[ACTION-331] Mappings from existing data models vs defining a new data modelling language

All,

In completion of my action-331, Ii will try to clarify the the issue on 
mappings from existing data models vs defining a new data modelling 
language.

I will use the term "data schema" (as in XML schema, relational data 
base schema etc), in an attempt to avoid the confusion between the RIF 
data model and application specific instances of data schemas.

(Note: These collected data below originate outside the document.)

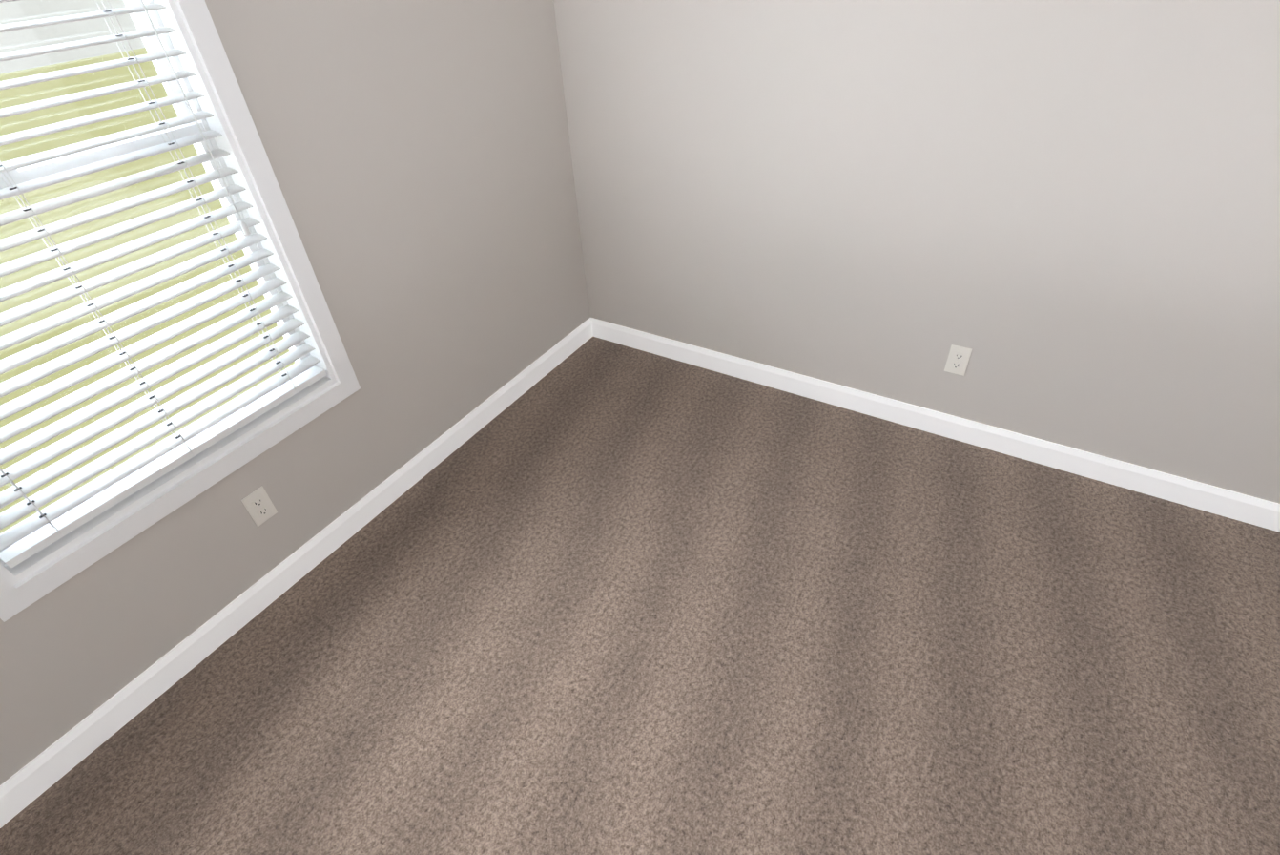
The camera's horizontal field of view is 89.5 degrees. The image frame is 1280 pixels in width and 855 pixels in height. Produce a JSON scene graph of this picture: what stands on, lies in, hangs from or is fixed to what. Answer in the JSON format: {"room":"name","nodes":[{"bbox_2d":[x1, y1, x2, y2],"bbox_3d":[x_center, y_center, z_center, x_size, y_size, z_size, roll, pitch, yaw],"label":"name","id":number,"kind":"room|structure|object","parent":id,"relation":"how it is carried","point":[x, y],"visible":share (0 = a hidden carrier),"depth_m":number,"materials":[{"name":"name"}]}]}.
{"room":"empty bedroom","nodes":[
{"label":"empty bedroom","id":0,"kind":"room"},
{"bbox_2d":[0,0,590,784],"bbox_3d":[-1.329,-0.418,1.404,0.160,2.440,3.968,19,45,26],"label":"wall","id":1,"kind":"structure","parent":0,"point":[418,154],"depth_m":2.06,"materials":[{"name":"grey paint"}]},
{"bbox_2d":[0,0,315,565],"bbox_3d":[-1.349,-0.512,1.358,0.102,1.501,0.889,19,45,26],"label":"window unit","id":2,"kind":"structure","parent":1,"relation":"in","point":[142,22],"depth_m":1.53,"materials":[{"name":"white plastic"}]},
{"bbox_2d":[0,0,360,621],"bbox_3d":[-1.298,-0.494,1.333,0.124,1.645,1.033,19,45,26],"label":"window","id":3,"kind":"structure","parent":1,"relation":"in","point":[39,574],"depth_m":1.66,"materials":[{"name":"white"}]},
{"bbox_2d":[0,0,327,567],"bbox_3d":[-1.280,-0.496,1.316,0.072,1.476,0.883,19,45,26],"label":"window blinds","id":4,"kind":"object","parent":3,"relation":"attached to","point":[41,538],"visible":1,"depth_m":1.55,"materials":[{"name":"white plastic"}]},
{"bbox_2d":[241,485,277,526],"bbox_3d":[-1.165,0.243,1.982,0.007,0.115,0.070,19,45,26],"label":"electrical outlet","id":5,"kind":"object","parent":1,"relation":"attached to","point":[258,505],"visible":1,"depth_m":1.98,"materials":[{"name":"white plastic"}]},
{"bbox_2d":[0,318,592,827],"bbox_3d":[-1.192,0.512,2.106,0.013,0.100,3.622,19,45,26],"label":"baseboard","id":6,"kind":"structure","parent":1,"relation":"attached to","point":[55,761],"depth_m":2.04,"materials":[{"name":"white wood"}]},
{"bbox_2d":[0,335,1279,854],"bbox_3d":[0.573,1.198,1.276,4.465,0.100,3.968,19,45,26],"label":"floor","id":7,"kind":"structure","parent":0,"point":[595,595],"depth_m":1.85,"materials":[{"name":"carpet"}]},
{"bbox_2d":[553,0,1279,503],"bbox_3d":[1.565,-0.830,1.663,4.305,2.440,0.160,19,45,26],"label":"wall","id":8,"kind":"structure","parent":0,"point":[1061,217],"depth_m":2.10,"materials":[{"name":"grey paint"}]},
{"bbox_2d":[589,317,1279,532],"bbox_3d":[1.514,0.100,2.381,4.145,0.100,0.013,19,45,26],"label":"baseboard","id":9,"kind":"structure","parent":8,"relation":"attached to","point":[1231,504],"depth_m":2.49,"materials":[{"name":"white wood"}]},
{"bbox_2d":[944,344,971,375],"bbox_3d":[1.165,-0.246,2.366,0.070,0.115,0.007,19,45,26],"label":"electrical outlet","id":10,"kind":"object","parent":8,"relation":"attached to","point":[958,359],"visible":1,"depth_m":2.36,"materials":[{"name":"white plastic"}]},
{"label":"outside","id":11,"kind":"structure","parent":0,"visible":0},
{"bbox_2d":[0,0,144,74],"bbox_3d":[-26.991,-10.308,18.486,26.500,0.060,130.000,19,45,26],"label":"sky","id":12,"kind":"structure","parent":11,"point":[79,52],"depth_m":20.23,"materials":[{"name":"white"}]},
{"bbox_2d":[0,47,294,533],"bbox_3d":[-9.146,-2.272,7.168,18.440,0.050,85.000,19,45,26],"label":"lawn","id":13,"kind":"structure","parent":11,"point":[44,115],"depth_m":6.05,"materials":[{"name":"green plant"}]}
]}

I assume that the data to which the interchanged rules apply are not 
included in the RIF document, the general cases being that either each 
party uses the interchanged rules with its own data, a common data 
source is shared by different means (e.g. Web service acces), or a data 
document is interchanged separately (the reason for interchanging the 
rules and data separately, in the latter case, being to separate concerns).

The problem is thus to make sure that everybody apply the rules to the 
data in a consistent way, that is, that, given the same dataset, every 
consumer of a RIF document will give the same interpretation to the 
rules and to their parts (terms, litterals etc).

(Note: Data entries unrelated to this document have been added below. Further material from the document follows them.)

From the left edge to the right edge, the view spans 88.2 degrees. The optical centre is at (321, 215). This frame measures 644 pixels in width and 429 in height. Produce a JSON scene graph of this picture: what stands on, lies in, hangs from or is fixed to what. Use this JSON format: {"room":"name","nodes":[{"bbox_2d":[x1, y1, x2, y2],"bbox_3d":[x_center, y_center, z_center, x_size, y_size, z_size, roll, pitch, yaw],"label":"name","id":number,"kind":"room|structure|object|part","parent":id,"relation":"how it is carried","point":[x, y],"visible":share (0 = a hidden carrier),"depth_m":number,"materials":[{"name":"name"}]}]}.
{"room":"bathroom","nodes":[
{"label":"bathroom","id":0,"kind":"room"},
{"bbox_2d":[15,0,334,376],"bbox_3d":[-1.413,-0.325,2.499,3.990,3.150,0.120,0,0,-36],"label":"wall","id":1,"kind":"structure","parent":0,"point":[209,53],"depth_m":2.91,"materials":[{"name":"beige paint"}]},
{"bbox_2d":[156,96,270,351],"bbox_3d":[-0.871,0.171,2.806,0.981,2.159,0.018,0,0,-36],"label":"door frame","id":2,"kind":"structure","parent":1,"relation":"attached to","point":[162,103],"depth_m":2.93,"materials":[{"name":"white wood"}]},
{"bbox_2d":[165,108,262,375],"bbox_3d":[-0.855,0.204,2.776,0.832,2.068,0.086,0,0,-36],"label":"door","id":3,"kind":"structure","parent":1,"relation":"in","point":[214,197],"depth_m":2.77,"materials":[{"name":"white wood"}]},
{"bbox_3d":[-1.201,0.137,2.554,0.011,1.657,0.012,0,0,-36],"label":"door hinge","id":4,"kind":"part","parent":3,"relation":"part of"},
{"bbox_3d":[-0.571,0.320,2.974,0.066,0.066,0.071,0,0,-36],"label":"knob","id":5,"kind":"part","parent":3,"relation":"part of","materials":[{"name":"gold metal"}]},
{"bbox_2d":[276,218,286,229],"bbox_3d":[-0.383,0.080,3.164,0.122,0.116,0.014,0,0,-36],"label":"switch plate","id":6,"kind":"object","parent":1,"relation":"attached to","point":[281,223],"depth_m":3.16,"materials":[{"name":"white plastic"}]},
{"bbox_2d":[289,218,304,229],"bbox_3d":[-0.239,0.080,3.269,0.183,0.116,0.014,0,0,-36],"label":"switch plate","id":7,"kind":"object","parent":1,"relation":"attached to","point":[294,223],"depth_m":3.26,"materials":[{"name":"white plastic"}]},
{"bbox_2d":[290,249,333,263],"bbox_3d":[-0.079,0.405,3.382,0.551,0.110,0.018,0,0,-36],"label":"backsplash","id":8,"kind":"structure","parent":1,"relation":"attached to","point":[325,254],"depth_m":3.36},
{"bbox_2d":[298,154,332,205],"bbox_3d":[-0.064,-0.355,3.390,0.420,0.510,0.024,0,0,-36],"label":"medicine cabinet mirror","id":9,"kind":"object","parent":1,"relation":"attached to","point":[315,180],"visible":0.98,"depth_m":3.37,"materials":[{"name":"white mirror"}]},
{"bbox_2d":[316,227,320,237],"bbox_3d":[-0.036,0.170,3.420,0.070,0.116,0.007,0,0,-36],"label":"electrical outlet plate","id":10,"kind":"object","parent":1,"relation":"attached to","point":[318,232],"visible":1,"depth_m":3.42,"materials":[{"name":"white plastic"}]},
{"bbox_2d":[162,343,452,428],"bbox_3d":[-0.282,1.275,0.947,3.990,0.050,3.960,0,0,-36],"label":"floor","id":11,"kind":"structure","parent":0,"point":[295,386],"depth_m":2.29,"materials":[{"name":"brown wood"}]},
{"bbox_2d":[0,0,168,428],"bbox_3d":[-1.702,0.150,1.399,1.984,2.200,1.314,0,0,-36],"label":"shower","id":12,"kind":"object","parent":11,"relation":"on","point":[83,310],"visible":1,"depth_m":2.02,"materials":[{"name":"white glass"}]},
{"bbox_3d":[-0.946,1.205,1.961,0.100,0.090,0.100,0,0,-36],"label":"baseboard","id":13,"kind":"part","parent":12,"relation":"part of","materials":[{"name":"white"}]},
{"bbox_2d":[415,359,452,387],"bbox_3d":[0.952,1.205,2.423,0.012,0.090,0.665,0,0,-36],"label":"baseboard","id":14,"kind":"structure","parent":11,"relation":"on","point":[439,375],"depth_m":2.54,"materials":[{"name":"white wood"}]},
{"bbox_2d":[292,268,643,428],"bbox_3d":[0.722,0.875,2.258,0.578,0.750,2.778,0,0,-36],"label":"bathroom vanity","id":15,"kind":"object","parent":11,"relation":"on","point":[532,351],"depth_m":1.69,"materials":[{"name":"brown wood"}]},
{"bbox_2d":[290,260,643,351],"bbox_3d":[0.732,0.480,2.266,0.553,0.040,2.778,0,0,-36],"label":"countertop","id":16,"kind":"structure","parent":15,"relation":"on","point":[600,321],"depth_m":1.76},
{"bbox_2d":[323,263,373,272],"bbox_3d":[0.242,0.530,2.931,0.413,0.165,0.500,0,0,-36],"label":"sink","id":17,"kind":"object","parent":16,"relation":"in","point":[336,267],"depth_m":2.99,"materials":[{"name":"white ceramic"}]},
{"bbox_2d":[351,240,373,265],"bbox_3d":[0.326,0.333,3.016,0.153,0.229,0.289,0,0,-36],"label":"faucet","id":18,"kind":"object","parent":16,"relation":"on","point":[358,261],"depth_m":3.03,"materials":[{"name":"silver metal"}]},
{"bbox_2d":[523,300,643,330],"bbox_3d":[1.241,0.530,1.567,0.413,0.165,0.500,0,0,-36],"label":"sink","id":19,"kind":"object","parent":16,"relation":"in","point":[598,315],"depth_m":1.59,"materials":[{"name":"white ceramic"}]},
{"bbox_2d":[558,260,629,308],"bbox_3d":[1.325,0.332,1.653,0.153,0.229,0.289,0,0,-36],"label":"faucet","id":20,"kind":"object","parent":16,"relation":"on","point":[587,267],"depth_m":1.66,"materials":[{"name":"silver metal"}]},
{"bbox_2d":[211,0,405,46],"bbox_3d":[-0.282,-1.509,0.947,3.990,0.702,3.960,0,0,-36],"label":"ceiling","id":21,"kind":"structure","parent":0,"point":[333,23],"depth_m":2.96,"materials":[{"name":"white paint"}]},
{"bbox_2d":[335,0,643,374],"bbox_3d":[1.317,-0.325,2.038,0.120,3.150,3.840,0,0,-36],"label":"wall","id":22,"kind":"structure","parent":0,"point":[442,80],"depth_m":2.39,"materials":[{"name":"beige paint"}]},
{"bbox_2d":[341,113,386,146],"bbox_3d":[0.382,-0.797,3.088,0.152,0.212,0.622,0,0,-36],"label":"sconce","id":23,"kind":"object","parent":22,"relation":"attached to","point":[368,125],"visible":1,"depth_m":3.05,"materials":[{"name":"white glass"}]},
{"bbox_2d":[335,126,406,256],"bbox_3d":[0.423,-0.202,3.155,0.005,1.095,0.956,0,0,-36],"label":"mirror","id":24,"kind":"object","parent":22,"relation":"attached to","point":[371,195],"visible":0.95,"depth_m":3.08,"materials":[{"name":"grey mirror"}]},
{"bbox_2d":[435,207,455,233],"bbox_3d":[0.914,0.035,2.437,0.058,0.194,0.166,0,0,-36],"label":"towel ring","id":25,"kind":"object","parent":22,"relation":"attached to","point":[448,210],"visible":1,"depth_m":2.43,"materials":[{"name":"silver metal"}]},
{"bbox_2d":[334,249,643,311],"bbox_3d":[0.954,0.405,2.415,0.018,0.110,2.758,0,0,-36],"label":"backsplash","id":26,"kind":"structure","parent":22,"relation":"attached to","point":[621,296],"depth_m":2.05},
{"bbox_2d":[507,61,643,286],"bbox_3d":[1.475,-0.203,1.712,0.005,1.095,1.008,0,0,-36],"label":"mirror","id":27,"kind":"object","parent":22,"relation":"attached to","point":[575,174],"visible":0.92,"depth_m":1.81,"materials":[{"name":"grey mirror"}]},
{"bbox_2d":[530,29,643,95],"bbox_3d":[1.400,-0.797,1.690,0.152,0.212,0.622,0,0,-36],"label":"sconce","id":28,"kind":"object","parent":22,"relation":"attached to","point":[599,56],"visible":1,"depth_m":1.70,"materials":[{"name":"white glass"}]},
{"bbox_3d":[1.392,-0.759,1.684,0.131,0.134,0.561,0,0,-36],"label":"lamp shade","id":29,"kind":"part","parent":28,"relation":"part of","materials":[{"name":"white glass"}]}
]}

The solution is that the parties in an interchange must agree on a 
common data schema and on how to interpret it (in the sense that a data 
schema defines an application's  vocabulary -terms, relations etc- and 
the datasets provide the interpretations).

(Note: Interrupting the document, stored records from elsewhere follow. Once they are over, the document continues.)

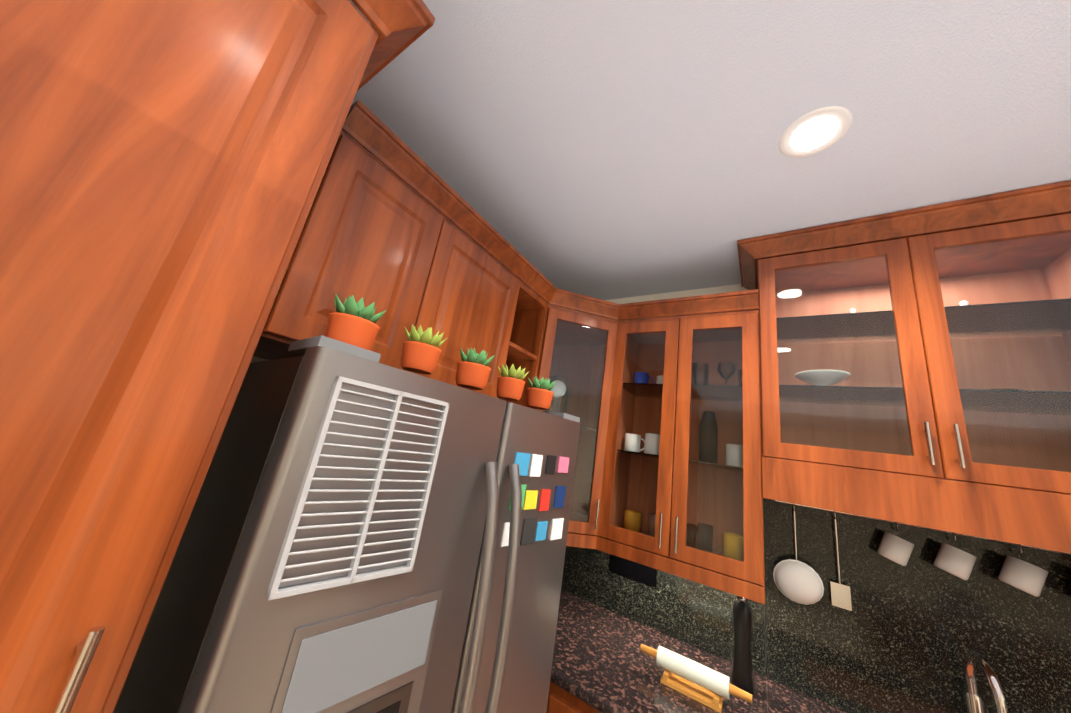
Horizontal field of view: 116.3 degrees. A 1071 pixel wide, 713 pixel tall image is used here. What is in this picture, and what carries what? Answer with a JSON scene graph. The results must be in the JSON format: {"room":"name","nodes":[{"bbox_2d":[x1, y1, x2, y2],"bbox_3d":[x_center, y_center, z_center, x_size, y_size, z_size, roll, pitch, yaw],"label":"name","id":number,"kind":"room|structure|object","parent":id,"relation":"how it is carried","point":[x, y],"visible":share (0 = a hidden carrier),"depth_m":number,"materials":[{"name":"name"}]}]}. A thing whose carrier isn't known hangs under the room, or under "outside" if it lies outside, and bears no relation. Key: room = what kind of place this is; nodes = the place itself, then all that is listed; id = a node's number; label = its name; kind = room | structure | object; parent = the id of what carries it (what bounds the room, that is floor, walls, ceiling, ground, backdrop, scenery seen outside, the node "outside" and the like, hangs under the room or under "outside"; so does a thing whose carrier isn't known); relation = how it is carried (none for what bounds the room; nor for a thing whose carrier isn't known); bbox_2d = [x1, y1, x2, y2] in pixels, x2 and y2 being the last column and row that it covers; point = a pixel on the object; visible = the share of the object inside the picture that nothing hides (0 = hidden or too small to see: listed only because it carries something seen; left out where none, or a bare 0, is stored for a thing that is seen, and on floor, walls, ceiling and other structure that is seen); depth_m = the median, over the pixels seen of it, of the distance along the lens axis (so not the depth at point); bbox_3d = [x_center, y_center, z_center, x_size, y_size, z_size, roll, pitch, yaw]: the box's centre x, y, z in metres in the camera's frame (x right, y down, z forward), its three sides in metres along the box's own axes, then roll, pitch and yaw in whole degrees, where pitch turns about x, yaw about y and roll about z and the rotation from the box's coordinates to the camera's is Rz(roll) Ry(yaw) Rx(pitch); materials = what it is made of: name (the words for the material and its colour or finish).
{"room":"kitchen","nodes":[
{"label":"kitchen","id":0,"kind":"room"},
{"bbox_2d":[250,356,267,362],"bbox_3d":[-1.836,-0.029,-0.200,0.120,2.690,6.200,-1,-18,34],"label":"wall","id":1,"kind":"structure","parent":0,"point":[256,359],"depth_m":1.08,"materials":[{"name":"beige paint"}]},
{"bbox_2d":[253,99,456,372],"bbox_3d":[-0.635,-0.301,1.067,0.467,0.652,0.353,-1,-18,34],"label":"upper cabinet","id":2,"kind":"object","parent":1,"relation":"attached to","point":[366,234],"depth_m":0.92,"materials":[{"name":"brown wood"}]},
{"bbox_2d":[413,195,532,401],"bbox_3d":[-0.411,-0.175,1.395,0.467,0.652,0.480,-1,-18,34],"label":"upper cabinet","id":3,"kind":"object","parent":1,"relation":"attached to","point":[478,303],"depth_m":1.26,"materials":[{"name":"brown wood"}]},
{"bbox_2d":[571,284,766,674],"bbox_3d":[1.891,0.878,0.928,5.020,2.690,0.120,-1,-18,34],"label":"wall","id":4,"kind":"structure","parent":0,"point":[706,291],"depth_m":2.00,"materials":[{"name":"beige paint"}]},
{"bbox_2d":[529,295,620,546],"bbox_3d":[0.177,0.270,1.618,0.278,1.060,0.285,-1,-18,34],"label":"upper cabinet","id":5,"kind":"object","parent":4,"relation":"attached to","point":[584,349],"depth_m":1.74,"materials":[{"name":"brown wood"}]},
{"bbox_2d":[544,376,568,413],"bbox_3d":[0.117,0.244,1.893,0.140,0.280,0.140,-1,-18,34],"label":"contents","id":6,"kind":"object","parent":5,"relation":"in","point":[559,387],"depth_m":1.90,"materials":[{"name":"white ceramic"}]},
{"bbox_2d":[773,500,1070,610],"bbox_3d":[1.353,0.785,1.156,0.865,0.377,0.105,-1,-18,34],"label":"hanging utensils","id":7,"kind":"object","parent":4,"relation":"attached to","point":[796,580],"visible":0.88,"depth_m":1.19,"materials":[{"name":"silver metal"}]},
{"bbox_2d":[624,362,743,560],"bbox_3d":[0.710,0.441,1.595,0.570,0.857,0.128,-1,-18,34],"label":"contents","id":8,"kind":"object","parent":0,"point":[706,434],"depth_m":1.53,"materials":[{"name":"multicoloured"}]},
{"bbox_2d":[342,0,1070,305],"bbox_3d":[0.409,-1.384,-1.209,5.020,0.060,6.440,-1,-18,34],"label":"ceiling","id":9,"kind":"structure","parent":0,"point":[606,149],"depth_m":1.01,"materials":[{"name":"white paint"}]},
{"bbox_2d":[779,106,851,157],"bbox_3d":[0.846,-0.676,1.013,0.171,0.003,0.171,12,-15,-9],"label":"recessed light","id":10,"kind":"object","parent":9,"relation":"in","point":[816,131],"visible":1,"depth_m":0.99,"materials":[{"name":"white"}]},
{"bbox_2d":[784,300,1068,494],"bbox_3d":[1.403,0.110,1.248,0.796,0.692,0.180,-1,-18,34],"label":"contents","id":11,"kind":"object","parent":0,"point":[823,373],"depth_m":1.35,"materials":[{"name":"white ceramic"}]},
{"bbox_3d":[-0.014,1.239,-1.921,5.020,0.060,6.440,-1,-18,34],"label":"floor","id":12,"kind":"structure","parent":0,"visible":0},
{"bbox_2d":[0,0,434,712],"bbox_3d":[-1.085,0.285,0.071,0.809,2.462,1.322,-1,-18,34],"label":"pantry","id":13,"kind":"object","parent":12,"relation":"on","point":[162,166],"visible":1,"depth_m":0.37,"materials":[{"name":"brown wood"}]},
{"bbox_2d":[113,335,580,712],"bbox_3d":[-0.465,0.943,0.785,0.777,1.768,0.810,-3,-19,39],"label":"fridge","id":14,"kind":"object","parent":12,"relation":"on","point":[365,531],"visible":1,"depth_m":0.58,"materials":[{"name":"silver metal"}]},
{"bbox_2d":[325,293,385,349],"bbox_3d":[-0.343,-0.060,0.629,0.096,0.098,0.096,-1,-18,34],"label":"succulent","id":15,"kind":"object","parent":14,"relation":"on","point":[351,321],"visible":0.92,"depth_m":0.60,"materials":[{"name":"orange ceramic"}]},
{"bbox_2d":[401,324,447,374],"bbox_3d":[-0.252,-0.015,0.740,0.094,0.098,0.094,-1,-18,34],"label":"succulent","id":16,"kind":"object","parent":14,"relation":"on","point":[421,351],"visible":1,"depth_m":0.71,"materials":[{"name":"orange ceramic"}]},
{"bbox_2d":[455,348,494,389],"bbox_3d":[-0.158,0.031,0.855,0.090,0.098,0.090,-1,-18,34],"label":"succulent","id":17,"kind":"object","parent":14,"relation":"on","point":[473,370],"visible":1,"depth_m":0.82,"materials":[{"name":"orange ceramic"}]},
{"bbox_2d":[496,364,528,400],"bbox_3d":[-0.071,0.074,0.961,0.095,0.098,0.095,-1,-18,34],"label":"succulent","id":18,"kind":"object","parent":14,"relation":"on","point":[510,384],"visible":1,"depth_m":0.93,"materials":[{"name":"orange ceramic"}]},
{"bbox_2d":[526,377,554,409],"bbox_3d":[0.014,0.116,1.065,0.096,0.098,0.096,-1,-18,34],"label":"succulent","id":19,"kind":"object","parent":14,"relation":"on","point":[539,395],"visible":1,"depth_m":1.03,"materials":[{"name":"orange ceramic"}]},
{"bbox_2d":[546,678,553,712],"bbox_3d":[-0.139,1.662,1.515,0.722,0.875,0.653,-1,-18,34],"label":"base cabinet","id":20,"kind":"object","parent":12,"relation":"on","point":[551,679],"depth_m":1.17,"materials":[{"name":"brown wood"}]},
{"bbox_2d":[550,678,609,712],"bbox_3d":[0.244,1.654,1.258,0.200,0.875,0.653,-1,-18,34],"label":"base cabinet","id":21,"kind":"object","parent":12,"relation":"on","point":[563,699],"depth_m":1.13,"materials":[{"name":"brown wood"}]},
{"bbox_2d":[551,586,857,712],"bbox_3d":[0.929,1.204,0.962,3.127,0.040,0.655,-1,-18,34],"label":"countertop","id":22,"kind":"structure","parent":21,"relation":"on","point":[597,653],"depth_m":1.25,"materials":[{"name":"brown stone"}]},
{"bbox_2d":[640,644,751,712],"bbox_3d":[0.555,1.134,1.181,0.360,0.090,0.080,-1,-18,34],"label":"rolling pin","id":23,"kind":"object","parent":22,"relation":"on","point":[702,684],"visible":1,"depth_m":1.16,"materials":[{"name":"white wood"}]},
{"bbox_2d":[731,596,753,692],"bbox_3d":[0.798,1.091,1.285,0.072,0.300,0.071,-1,-18,34],"label":"pepper mill","id":24,"kind":"object","parent":22,"relation":"on","point":[742,677],"visible":0.9,"depth_m":1.26,"materials":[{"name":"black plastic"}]},
{"bbox_2d":[954,638,1013,712],"bbox_3d":[1.354,1.066,0.951,0.131,0.347,0.213,-1,-18,34],"label":"faucet","id":25,"kind":"object","parent":22,"relation":"on","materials":[{"name":"silver metal"}]}
]}

Based on that agreement, each party knows how to map the data schema 
onto their own data structure (or onto the shared data structure), and 
is able to apply the rules to the data in a consistent way, provided a 
fixed mapping between the schema language used to specify the agreed on 
data schema and the RIF data model.

The question is now: should RIF define a data schema language, so that 
parties in an interchange can use RIF to specify the common data schema 
they agree on?

The benefit would be to avoid one step in the translation from/to RIF 
to/from one's own rule language, as the data model would map onto each 
other without an intermediary.

Without entering a theoretical discussion, nor a discussion about 
principles, scope and, the main drawback of this approach would be 
practical: in many cases where rules need be interchanged, if not most, 
the parties must interchange data for other reasons as well, or use them 
in a consistent way for other reason than consistent interpretation of 
rules, and thus need a shared data schema independently of their use of 
RIF for interching rules.

Many such shared data schemas already exist, and Web languages have been 
designed specifically for the purpose of specifying (e.g. XML schema). 
In these cases, the user will be reluctant to redefine the shared schema 
in a different schema language, so that RIF will have to provide a 
mapping from its data model onto the main Schema languages anyway.

In the case where no shared schema exist, the parties will have to 
specify one and, given that RIF will provide a mapping to the main 
schema languages, they will have little motivation to choose to specify 
that schema directly in RIF.

As a conclusion, I think that specifying a schema language within RIF is 
adding an unnecessary burden to our already heavy workload, and that we 
should focus instead on specifying how the RIF data model maps onto 
existing and widely deployed data schema languages.

See you in Hawthorne.

Christian

Received on Wednesday, 26 September 2007 16:07:25 UTC